Methods: We retrospectively analyzed 25 consecutive PSC patients who had undergone ¹⁸F-FDG PET/CT. Demographic data, PET/CT findings before treatment, pathological features, and prognosis in these patients were investigated to define correlates between maximal standard uptake value (SUVmax) and clinicopathological parameters.

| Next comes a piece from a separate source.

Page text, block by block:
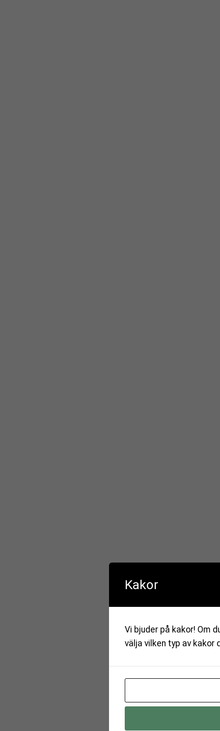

Results: From March 2017 to January 2023, twenty-five eligible patients with PSC were identified. There were 23 (92%) men, aged 68.5 ± 8.5 (range 56-90) years. Eighteen (72%) patients had a frequent smoking history. The mean size of PSCs was 59.3 ± 18.6 (range 29-97) mm, and 23 (92%) PSCs were Stage IV tumors. 20 (80%) lesions were located in the upper lung and 19 (76%) cases belonged to the peripheral type. Necrotic foci appeared in 21(84%) tumors. 11 (44%) PSCs invaded the pleura. All PSCs were FDG avid, and the mean of SUVmax was 11.8 ± 5.3 (range 4.8-25.5). Metastases were found on PET/CT in 24(96%) patients. The SUVmax of the lesions ≥ 5cm was higher than that of the lesions < 5cm (p=0.004), and the SUVmax of lesions with TTF-1 expression was higher than those of lesions without TTF-1 expression (p=0.009). All of the 25 primary lesions were considered malignant and confirmative, probable, and possible diagnosis of PSC was made in 2 (8%), 4 (16%), and 5(20%) patients, respectively on PET/CT. PSC was not considered in 14 (56%) patients, in PET/CT. The survival of patients with surgery didn’t demonstrate a significantly good prognosis as compared with those without surgery (p=0.675).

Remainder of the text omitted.